How data sampling affects the Fourier transform periodogram

The Fourier transform and related (e.g., Lomb-Scargle) periodograms are incredibly valuable tools for transforming and interpreting data. I am typically concerned with using the periodogram to detect and characterize variations in time series data, such as recorded brightnesses of stars. I will demonstrate four key considerations for understanding how the qualities of your data affect the representation of signals in the periodogram.
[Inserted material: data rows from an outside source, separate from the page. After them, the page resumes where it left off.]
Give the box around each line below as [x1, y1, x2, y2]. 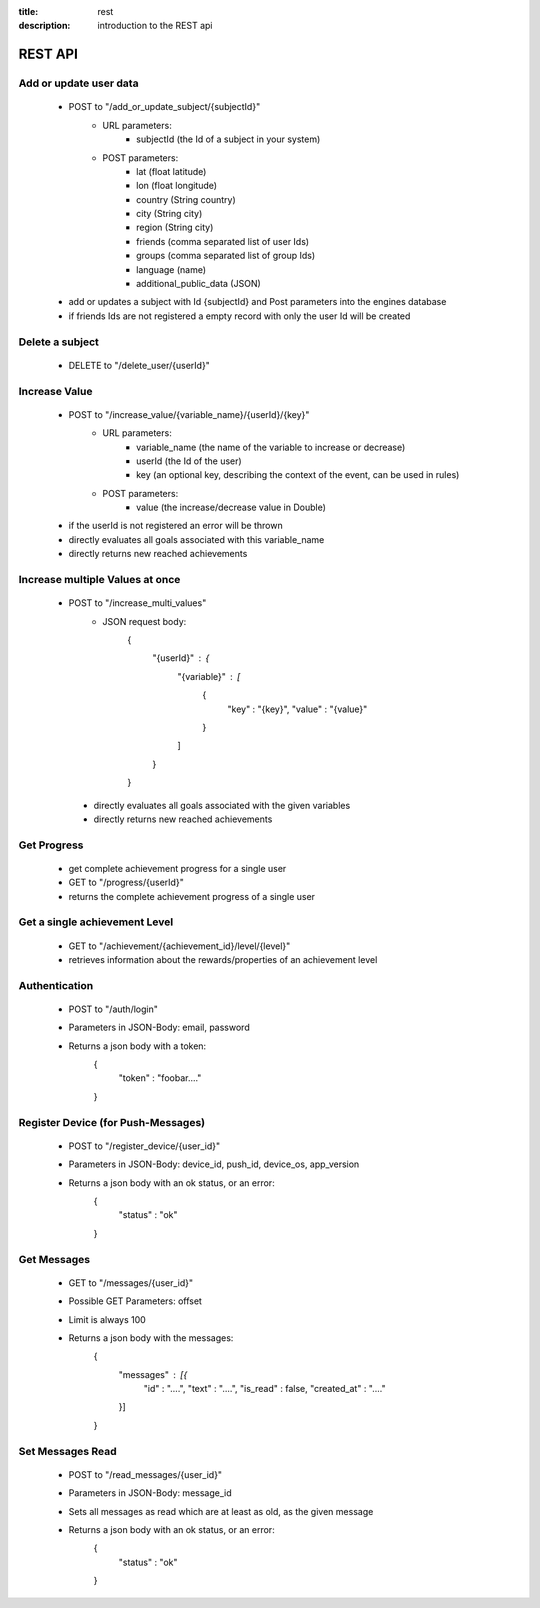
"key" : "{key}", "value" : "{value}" [227, 703, 368, 715]
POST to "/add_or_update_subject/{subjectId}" [68, 101, 261, 113]
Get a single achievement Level [18, 915, 174, 929]
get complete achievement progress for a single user [68, 862, 287, 874]
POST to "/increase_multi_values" [68, 597, 207, 609]
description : [18, 20, 71, 32]
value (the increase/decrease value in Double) [136, 501, 327, 514]
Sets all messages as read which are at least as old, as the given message [68, 1505, 374, 1517]

For a deeper dive on the statistical considerations for the Fourier-based Lomb-Scargle periodogram, see “Understanding the Lomb-Scargle Periodogram” from Jake VanderPlas. Pyriod is a Python package I wrote for interactive Fourier analysis of time series data in a Jupyter notebook. The following are essential considerations for performing such an analysis reliably.

Some preliminaries

The Fourier transform periodogram can be thought of as essentially representing the best-fit amplitudes of sinusoids fitted to some data with many different test frequencies. Sometimes the periodogram is displayed in terms of power (or power density), but I prefer best-fit amplitude versus frequency.
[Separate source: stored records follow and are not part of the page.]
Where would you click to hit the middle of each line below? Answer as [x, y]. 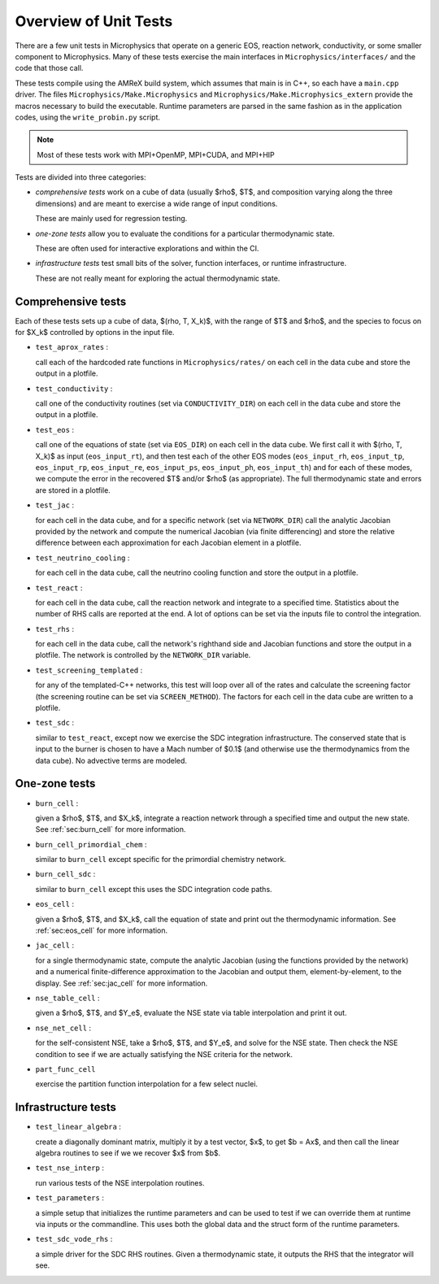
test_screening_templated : [89, 670]
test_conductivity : [74, 388]
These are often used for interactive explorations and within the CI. [147, 249]
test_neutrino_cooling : [83, 558]
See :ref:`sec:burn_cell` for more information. [111, 829]
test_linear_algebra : [78, 1127]
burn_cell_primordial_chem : [91, 844]
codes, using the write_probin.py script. [88, 117]
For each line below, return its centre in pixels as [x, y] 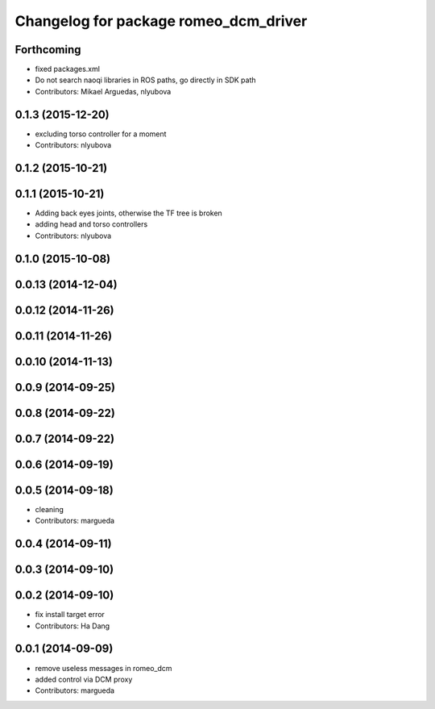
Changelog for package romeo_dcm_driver [161, 21]
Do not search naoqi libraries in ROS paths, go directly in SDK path [146, 80]
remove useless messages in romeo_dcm [104, 668]
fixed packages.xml [68, 69]
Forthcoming [48, 50]
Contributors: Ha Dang [72, 626]
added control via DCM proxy [84, 679]
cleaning [50, 509]
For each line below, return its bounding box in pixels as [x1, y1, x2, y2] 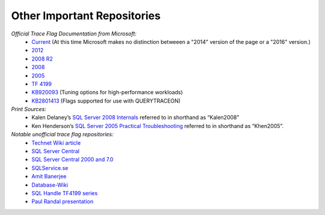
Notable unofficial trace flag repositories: [11, 131, 114, 138]
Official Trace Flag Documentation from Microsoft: [11, 30, 137, 37]
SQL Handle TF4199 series [31, 189, 98, 196]
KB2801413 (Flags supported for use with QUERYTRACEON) [31, 97, 181, 104]
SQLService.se [31, 164, 69, 171]
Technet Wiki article [31, 139, 81, 147]
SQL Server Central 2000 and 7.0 [31, 156, 114, 163]
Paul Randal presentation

Here I am thinking primarily about time series data collected with regular periodic time sampling, with a new observation made every \(\Delta t\) seconds or days. This will produce the most readily-interpretable dataset with fairly straightforward Fourier behavior, such as a well-defined Nyquist frequency. Understanding how to interpret a periodogram of evenly sampled data is an essential preliminary for understanding any unevenly sampled data.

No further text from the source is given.